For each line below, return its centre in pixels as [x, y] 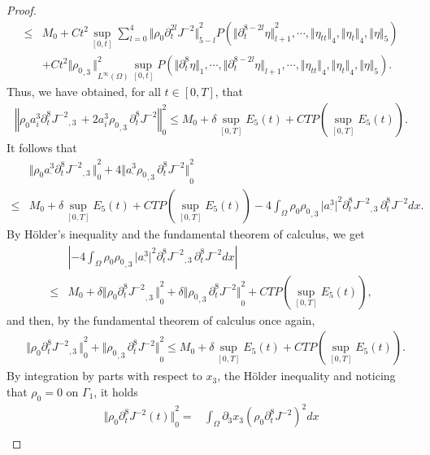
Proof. [22, 10]
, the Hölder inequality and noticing [306, 376]
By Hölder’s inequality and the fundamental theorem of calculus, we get [186, 234]
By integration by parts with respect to [104, 376]
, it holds [116, 391]
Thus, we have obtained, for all [84, 92]
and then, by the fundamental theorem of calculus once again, [161, 319]
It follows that [42, 147]
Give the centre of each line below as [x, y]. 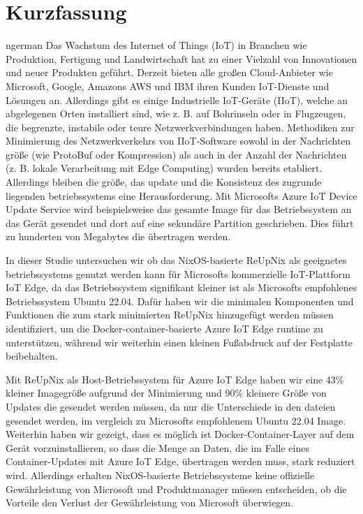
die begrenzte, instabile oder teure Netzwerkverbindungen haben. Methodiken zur [180, 127]
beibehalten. [32, 356]
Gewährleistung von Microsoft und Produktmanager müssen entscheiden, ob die [176, 489]
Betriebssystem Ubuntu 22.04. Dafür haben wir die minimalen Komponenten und [180, 301]
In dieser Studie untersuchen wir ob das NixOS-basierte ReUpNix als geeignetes [176, 260]
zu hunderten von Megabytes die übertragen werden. [118, 236]
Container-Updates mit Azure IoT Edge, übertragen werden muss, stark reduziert [180, 461]
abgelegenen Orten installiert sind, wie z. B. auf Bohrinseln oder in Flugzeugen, [176, 113]
_ _ _ _ _ _ _
**Problem requirements**
Where a line in the records above contains the word "calculus", copy that line.

**Result of the exercise**
By Hölder’s inequality and the fundamental theorem of calculus, we get [186, 234]
and then, by the fundamental theorem of calculus once again, [161, 319]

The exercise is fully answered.